To do
Each entry is to be retyped exactly as it appears. Leave the images out.

Exercise input

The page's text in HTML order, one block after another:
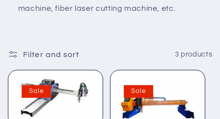
machine, fiber laser cutting machine, etc.
Filter and sort 3 products
Sale Sale
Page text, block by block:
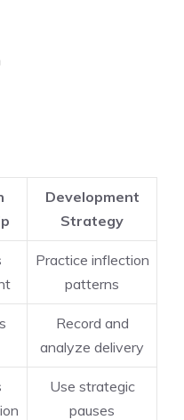
Development
Strategy
Practice inflection
patterns
Record and
analyze delivery
Use strategic
pauses
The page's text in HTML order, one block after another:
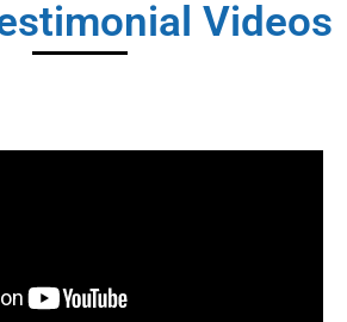
Videos
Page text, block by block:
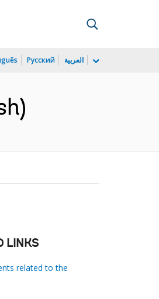
Русский العربية
LINKS
related to the
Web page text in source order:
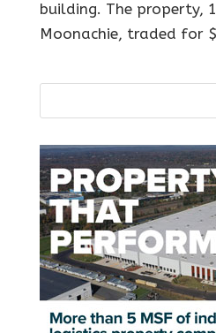
building. The property,
Moonachie, traded for
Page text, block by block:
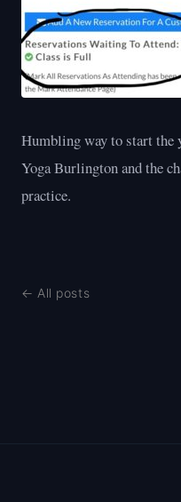
Humbling way to start the
Yoga Burlington and the
practice.
← All posts
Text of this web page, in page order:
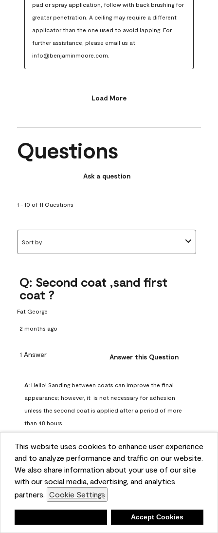
This website uses cookies to enhance user experience
and to analyze performance and traffic on our website.
We also share information about your use of our site
with our social media, advertising, and analytics
partners. Cookie Settings
Accept Cookies
pad or spray application, follow with back brushing for
greater penetration. A ceiling may require a different
applicator than the one used to avoid lapping. For
further assistance, please email us at
info@benjaminmoore.com.
Load More
Questions
Ask a question
1 - 10 of 11 Questions
Sort by
Q: Second coat ,sand first
coat ?
Fat George
2 months ago
1 Answer Answer this Question
A: Hello! Sanding between coats can improve the final
appearance; however, it  is not necessary for adhesion
unless the second coat is applied after a period of more
than 48 hours.
Benjamin Moore Support
2 months ago
Helpful? (0) (0)
Report
Q: can I use woodlux on a
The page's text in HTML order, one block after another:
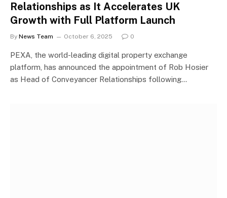
Relationships as It Accelerates UK
Growth with Full Platform Launch
By News Team October 6, 2025 0
PEXA, the world-leading digital property exchange
platform, has announced the appointment of Rob Hosier
as Head of Conveyancer Relationships following…
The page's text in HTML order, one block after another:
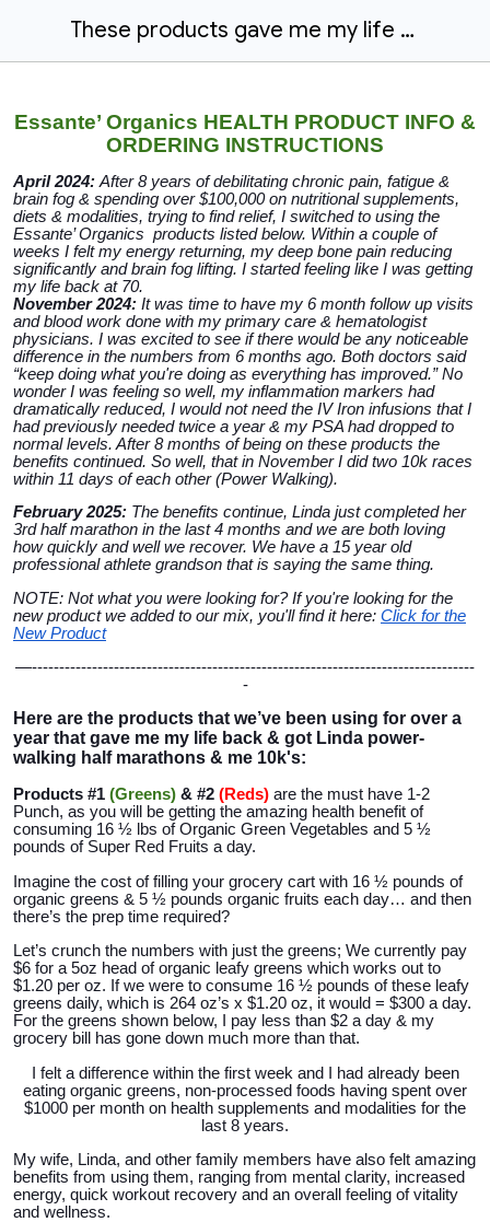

Problem solution
The page's text in HTML order, one block after another:
machine, fiber laser cutting machine, etc.
Filter and sort 3 products
Sale Sale
Page text, block by block:
Development
Strategy
Practice inflection
patterns
Record and
analyze delivery
Use strategic
pauses
The page's text in HTML order, one block after another:
Videos
Page text, block by block:
Русский العربية
LINKS
related to the
Web page text in source order:
building. The property,
Moonachie, traded for
Page text, block by block:
Humbling way to start the
Yoga Burlington and the
practice.
← All posts
Text of this web page, in page order:
This website uses cookies to enhance user experience
and to analyze performance and traffic on our website.
We also share information about your use of our site
with our social media, advertising, and analytics
partners. Cookie Settings
Accept Cookies
pad or spray application, follow with back brushing for
greater penetration. A ceiling may require a different
applicator than the one used to avoid lapping. For
further assistance, please email us at
info@benjaminmoore.com.
Load More
Questions
Ask a question
1 - 10 of 11 Questions
Sort by
Q: Second coat ,sand first
coat ?
Fat George
2 months ago
1 Answer Answer this Question
A: Hello! Sanding between coats can improve the final
appearance; however, it  is not necessary for adhesion
unless the second coat is applied after a period of more
than 48 hours.
Benjamin Moore Support
2 months ago
Helpful? (0) (0)
Report
Q: can I use woodlux on a
The page's text in HTML order, one block after another:
Relationships as It Accelerates UK
Growth with Full Platform Launch
By News Team October 6, 2025 0
PEXA, the world-leading digital property exchange
platform, has announced the appointment of Rob Hosier
as Head of Conveyancer Relationships following…
The page's text in HTML order, one block after another:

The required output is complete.